Normally, this is the time of the year when we’re, anxiously, taking stock of the past year, and making resolutions, some grandiose, some gross, for the New Year. But let’s face it: 2016 has not been a normal year. 2016 is the year that I predict that 60 years from—assuming that there’s some kind of Mad-Max-Beyond-Hot-Topic planet, still capable of sustaining life—high school kids will be studying our fear, loathing and small-handed government, miles below the earth, safely ensconced in the bunkers left over from the race wars, and eventually gutted by the feral cat wars, nudging their pet sexclones/BFF, “Jesus, Jerry5, can you believe this crap? What was wrong with those morons? And hey, did you finish all the armadillo milk? Your turn to go raiding in the Forbidden Zone. Bring the monkey; he’s got the assault rifle this week.”

So, if you’re still having a hard time wrapping your head around our new leader (*giggles*), if things seem too damn real...yeah, join the club.

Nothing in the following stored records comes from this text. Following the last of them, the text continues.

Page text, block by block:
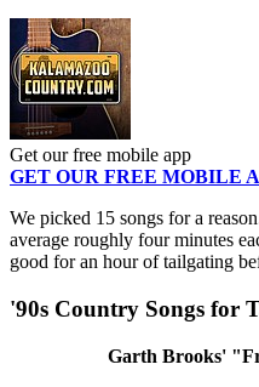
Get our free mobile app
GET OUR FREE MOBILE
We picked 15 songs for a
average roughly four minutes
good for an hour of tailgating
'90s Country Songs for
Garth Brooks'
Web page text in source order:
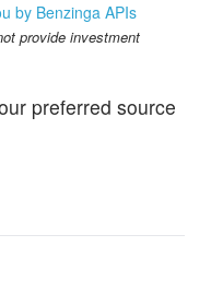
1.93
by Benzinga APIs
provide investment
preferred source
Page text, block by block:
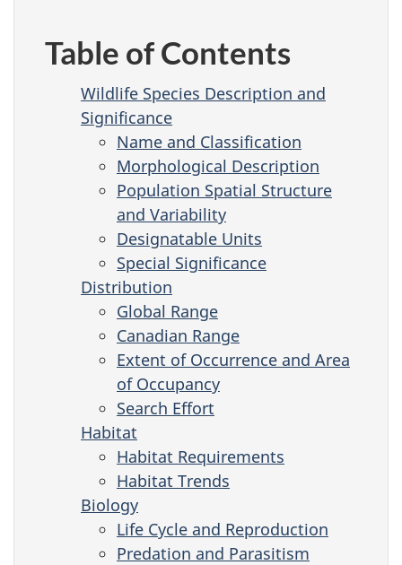
Table of Contents
Wildlife Species Description and
Significance
Name and Classification
Morphological Description
Population Spatial Structure
and Variability
Designatable Units
Special Significance
Distribution
Global Range
Canadian Range
Extent of Occurrence and Area
of Occupancy
Search Effort
Habitat
Habitat Requirements
Habitat Trends
Biology
Life Cycle and Reproduction
Predation and Parasitism

A system of tubes and cat images.

And maybe, given our flammable atmosphere, one’s New Year’s Resolutions have the propensity to go a little haywire, and cause more harm than good. If you’re frustrated, exhausted, and general fearful of what the future holds, maybe this is a great time to resolve to throw out the script and do all those things you’ve kept in your heart, all those things that both stimulate and terrify you...what exactly do you have to lose?

I think many of us create resolutions as a way of manifesting some kind of higher order in an indifferent universe, but come on, with 2016, I think all bets are off. I can only imagine that end-of-the-world cults must be making money hand over subjugated fist, right about now. Fear is a helluva drug.

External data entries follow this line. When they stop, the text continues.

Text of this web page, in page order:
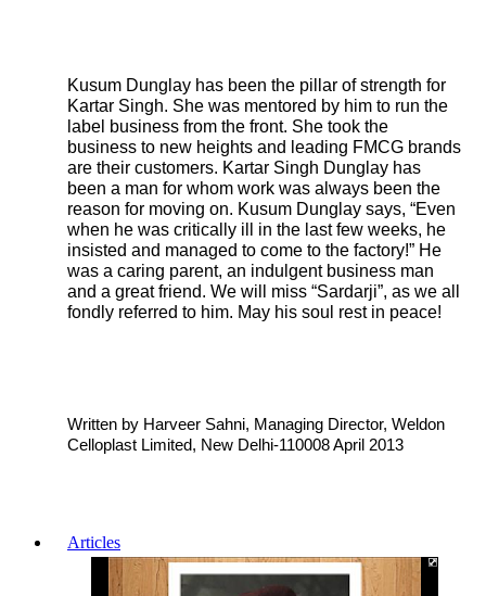
Kusum Dunglay has been the pillar of strength for
Kartar Singh. She was mentored by him to run the
label business from the front. She took the
business to new heights and leading FMCG brands
are their customers. Kartar Singh Dunglay has
been a man for whom work was always been the
reason for moving on. Kusum Dunglay says, “Even
when he was critically ill in the last few weeks, he
insisted and managed to come to the factory!” He
was a caring parent, an indulgent business man
and a great friend. We will miss “Sardarji”, as we all
fondly referred to him. May his soul rest in peace!
Written by Harveer Sahni, Managing Director, Weldon
Celloplast Limited, New Delhi-110008 April 2013
Articles
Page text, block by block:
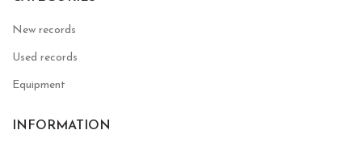
New records
Used records
Equipment
INFORMATION
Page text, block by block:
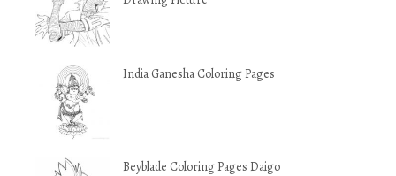
India Ganesha Coloring Pages
Beyblade Coloring Pages Daigo
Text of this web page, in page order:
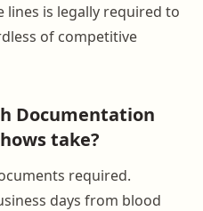
lines is legally required to
of competitive
Documentation
take?
required.
days from blood
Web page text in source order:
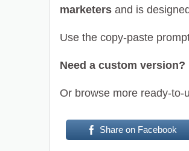
marketers and is
Use the copy-paste
Need a custom version?
Or browse more ready-to-
Share on Facebook
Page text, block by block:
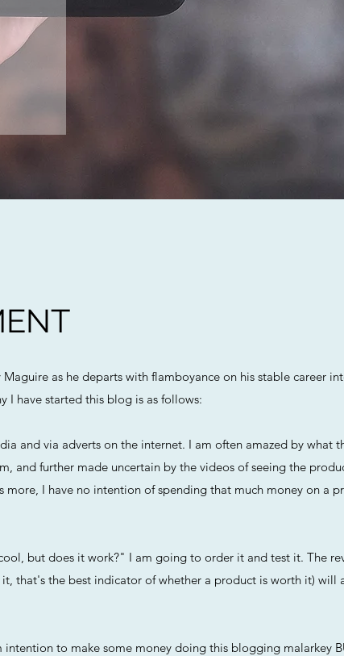
as he departs with flamboyance on his stable career
I have started this blog is as follows:
and via adverts on the internet. I am often amazed by what
and further made uncertain by the videos of seeing the
I have no intention of spending that much money on a
but does it work?" I am going to order it and test it. The
that's the best indicator of whether a product is worth it) will
to make some money doing this blogging malarkey

But the other side of every fear, as the cliche goes, is the ultimate freedom. (And yes, that’s also scary.) But spoiler alert: this is your life. The good parts and the bad. This is what we’ve got to work with.

Nelson Mandela’s ticker-tape parade through NYC, 1990

Nelson Mandela’s ticker-tape parade through NYC, 1990

“May your choices reflect your hopes, not your fears.”-Nelson Mandela.

I remember that day, as if it was yesterday. I had played hooky from high school to hang out with my boyfriend, and we watched the parade on TV, silent and awed by the magnitude of the history we were watching. Routinely we turned to each other, and sort of giggled, in utter shock: was this really happening?

This was probably the moment I became a history slut nerd. To see this man move through the streets, and to see the streets rise up to greet him, crying out in need, one could almost touch, though the TV, his empathy and hope.

Resolutions can be wonderful things, a way for us to commit to our passions and potential, a way for us to create a road-map of our ambition, and make order of the convoluted universe inside all of us. But sometimes, these same resolutions can become a form of self-inflicted punishment, for all the things we didn’t do. For all our fears. For all that we’re not. For simply being human, and all our necessary imperfections.

Don’t get it twisted: 2016 has been a brutal year. All of us—winners and losers—are walking wounded. All of us are lonely and bleeding. All of us are scarred.

If you’re considering a resolution-free New Year, a New Year in which you simply decide to get reacquainted with yourself, and by extension, your country...well, who could blame you? The deepest, truest part of yourself knows what you need. Will you listen to yourself? Will you trust yourself.

Walt Whitman

Walt Whitman

“I exist as I am, that is enough.” - Whitman

Perhaps forgiveness could be your first, and last, resolution for 2017.